-- Materials provided --
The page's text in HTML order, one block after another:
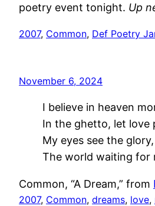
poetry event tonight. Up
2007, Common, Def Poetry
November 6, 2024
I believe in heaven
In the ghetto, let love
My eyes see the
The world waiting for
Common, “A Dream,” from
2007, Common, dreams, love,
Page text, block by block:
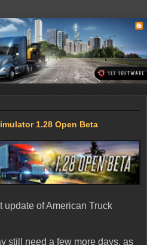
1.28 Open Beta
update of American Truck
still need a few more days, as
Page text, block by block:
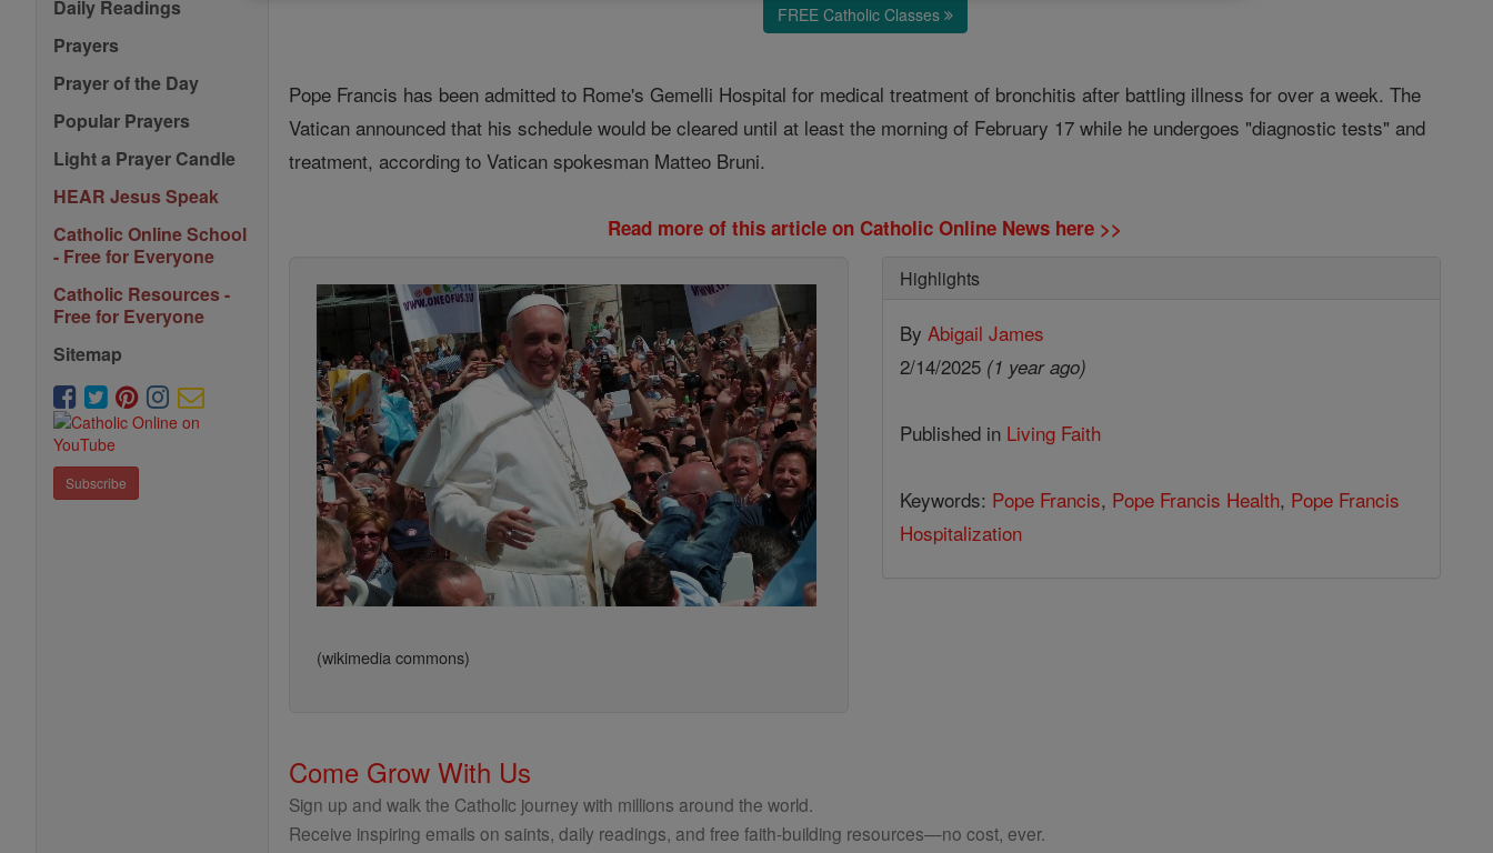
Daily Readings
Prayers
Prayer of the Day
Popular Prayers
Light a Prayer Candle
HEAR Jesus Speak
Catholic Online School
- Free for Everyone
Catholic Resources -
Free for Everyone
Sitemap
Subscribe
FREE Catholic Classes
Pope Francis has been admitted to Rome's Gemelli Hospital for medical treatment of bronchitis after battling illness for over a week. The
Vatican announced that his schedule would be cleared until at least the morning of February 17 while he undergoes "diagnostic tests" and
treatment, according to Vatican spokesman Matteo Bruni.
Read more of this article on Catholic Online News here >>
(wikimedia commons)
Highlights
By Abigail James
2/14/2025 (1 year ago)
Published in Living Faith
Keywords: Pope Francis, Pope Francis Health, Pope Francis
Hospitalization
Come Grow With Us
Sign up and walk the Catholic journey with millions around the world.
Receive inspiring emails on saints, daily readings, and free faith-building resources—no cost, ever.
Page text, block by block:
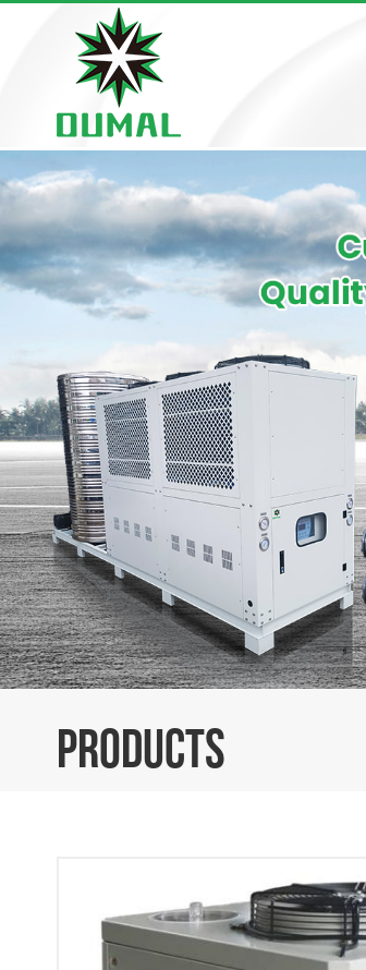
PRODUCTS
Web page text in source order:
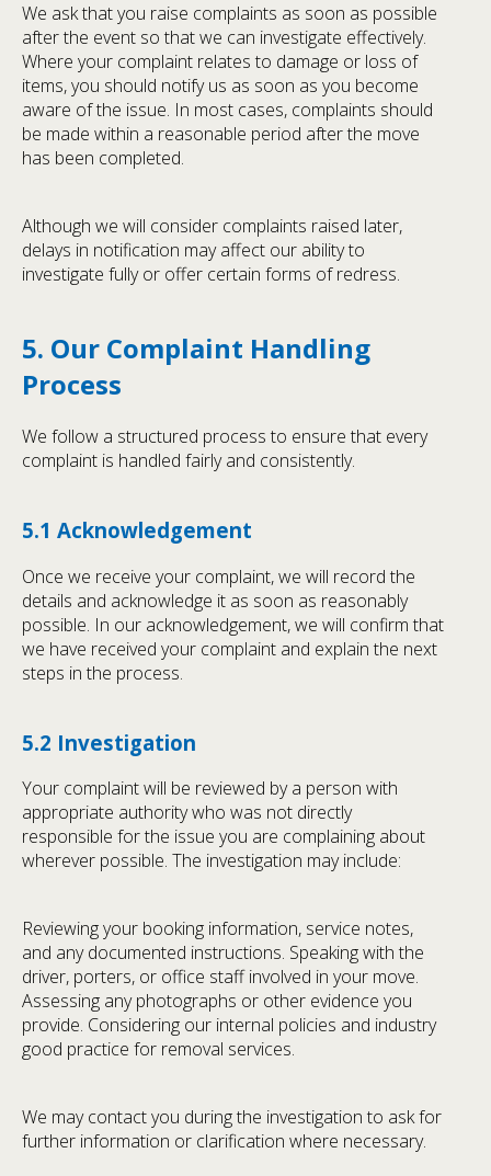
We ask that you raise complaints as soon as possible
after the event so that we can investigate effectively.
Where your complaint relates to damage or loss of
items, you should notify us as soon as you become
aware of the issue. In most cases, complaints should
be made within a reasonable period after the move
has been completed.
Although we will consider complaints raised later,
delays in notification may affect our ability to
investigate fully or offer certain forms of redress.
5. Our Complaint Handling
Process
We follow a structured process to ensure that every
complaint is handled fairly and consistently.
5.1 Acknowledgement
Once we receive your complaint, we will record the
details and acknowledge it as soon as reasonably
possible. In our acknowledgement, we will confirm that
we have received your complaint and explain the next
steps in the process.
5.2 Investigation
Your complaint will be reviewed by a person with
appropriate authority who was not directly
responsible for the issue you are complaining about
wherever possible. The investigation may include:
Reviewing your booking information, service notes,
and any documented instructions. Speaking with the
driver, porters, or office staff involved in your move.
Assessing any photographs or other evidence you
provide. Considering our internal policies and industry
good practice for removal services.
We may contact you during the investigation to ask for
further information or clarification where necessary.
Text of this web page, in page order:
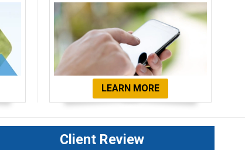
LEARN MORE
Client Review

-- Assignment --
Present each line from the listing that holds the string "move".

-- Task result --
be made within a reasonable period after the move
driver, porters, or office staff involved in your move.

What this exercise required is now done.